Dün Saadet Partisi Genel Lideri Temel Karamollaoğlu, partisinin konut sahipliğinde düzenlenen “Liderler Buluşması”nın akabinde, CHP Genel Lideri Kemal Kılıçdaroğlu, UYGUN Parti Genel Lideri Meral Akşener, Demokrat Parti Genel Lideri Gültekin Uysal, DEVA Partisi Genel Lideri Ali Babacan ve Gelecek Partisi Genel Lideri Ahmet Davutoğlu ile birlikte Saadet Partisi Genel Merkezi önünde açıklama yaptı. Millet İttifakı’nın cumhurbaşkanı adayı olarak Kemal Kılıçdaroğlu’nun ismi duyuruldu.
“GEÇİŞ SÜRECİNİN TAMAMLANMASIYLA BİRLİKTE PARTİ ÜYELİĞİ SONA ERER”
Açıklanan karar sonrasında siyaset sahnesi hareketlenirken, Kılıçdaroğlu’nun cumhurbaşkanı seçilmesi durumunda CHP Genel Başkanlığı vazifesini bırakıp bırakmayacağı merak konusu oldu. Bu soruya yanıt ise 6 önderin imzaladığı ortak mutabakat metnindeki bir unsurda yer aldı. 10. unsurda şu tabirler yer aldı: “Güçlendirilmiş parlamenter sisteme geçiş sürecinin tamamlanmasıyla birlikte, mevcut Cumhurbaşkanının – var ise – siyasi parti üyeliği sona erecektir.”

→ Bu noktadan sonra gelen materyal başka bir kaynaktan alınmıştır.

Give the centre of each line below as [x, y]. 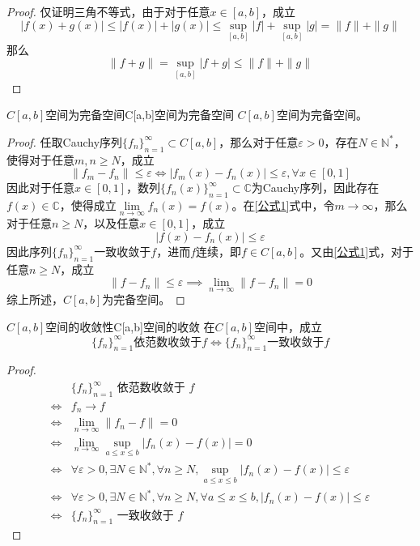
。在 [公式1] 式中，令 [283, 205]
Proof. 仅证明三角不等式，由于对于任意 [108, 11]
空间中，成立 [288, 327]
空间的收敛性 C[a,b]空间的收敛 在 [130, 327]
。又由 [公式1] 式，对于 [357, 251]
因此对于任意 [40, 188]
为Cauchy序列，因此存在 [315, 188]
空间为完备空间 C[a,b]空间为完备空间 [140, 115]
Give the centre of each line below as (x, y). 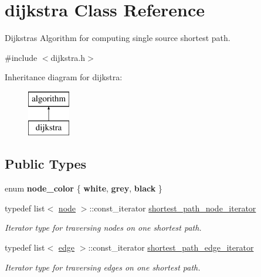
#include (21, 57)
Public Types (46, 164)
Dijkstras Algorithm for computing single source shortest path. (118, 38)
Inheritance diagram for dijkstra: (64, 77)
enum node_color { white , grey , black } (84, 188)
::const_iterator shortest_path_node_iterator (173, 208)
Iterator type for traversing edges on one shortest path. (103, 267)
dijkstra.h (68, 57)
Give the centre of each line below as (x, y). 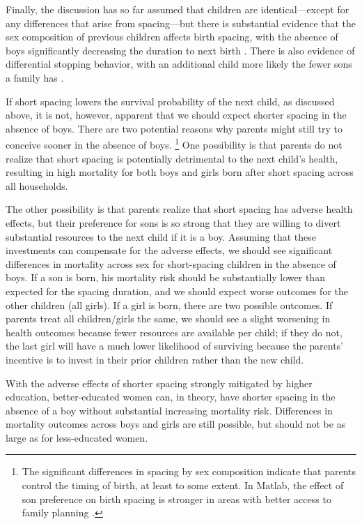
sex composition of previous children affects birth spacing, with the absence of (172, 37)
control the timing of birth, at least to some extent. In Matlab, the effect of (183, 485)
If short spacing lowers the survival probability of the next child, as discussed (170, 101)
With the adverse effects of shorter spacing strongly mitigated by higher (159, 383)
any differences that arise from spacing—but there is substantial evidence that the (181, 23)
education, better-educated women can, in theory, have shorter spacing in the (171, 397)
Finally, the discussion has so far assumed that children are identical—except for (178, 9)
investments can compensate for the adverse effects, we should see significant (169, 250)
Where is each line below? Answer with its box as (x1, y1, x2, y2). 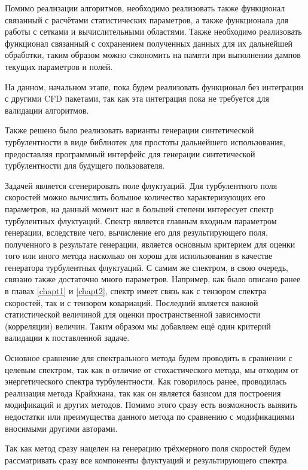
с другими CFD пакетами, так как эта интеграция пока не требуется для (5, 92, 269, 105)
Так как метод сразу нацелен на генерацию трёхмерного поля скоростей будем (5, 442, 291, 454)
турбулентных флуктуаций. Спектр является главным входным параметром (5, 214, 277, 227)
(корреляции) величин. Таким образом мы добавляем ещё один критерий (5, 319, 271, 332)
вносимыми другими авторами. (5, 422, 118, 434)
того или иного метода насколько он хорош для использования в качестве (5, 249, 273, 262)
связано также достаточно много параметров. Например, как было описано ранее (5, 273, 301, 285)
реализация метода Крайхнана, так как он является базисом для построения (5, 386, 281, 399)

Böylece Kılıçdaroğlu’nun seçilmesi durumunda parti rozetini çıkarmayacağı, bunun için güçlendirilmiş parlamenter sisteme geçiş sürecinin tamamlanması gerektiği belirtilmiş oldu.
“PARTİLİ CUMHURBAŞKANINI HAKİKAT BULMUYORUZ” DEMİŞTİ
Ancak bu noktada Kılıçdaroğlu’nun ve ittifak yaptığı öteki önderlerin, partili cumhurbaşkanlığına yönelik tenkitleriyle çeliştiği gündeme geliyor. CHP başkanı daha evvel yaptığı açıklamalarda; “İnşallah yeni cumhurbaşkanınız partili olmayacak, daha üstte olacak. Anayasaya nazaran yemin edecek, kazandıktan sonra partisinden ayrılacak ve yeminli partisiz bir cumhurbaşkanı olarak misyon yapacak. Partili birisinin cumhurbaşkanı olmasını hakikat bulmuyoruz.” demişti.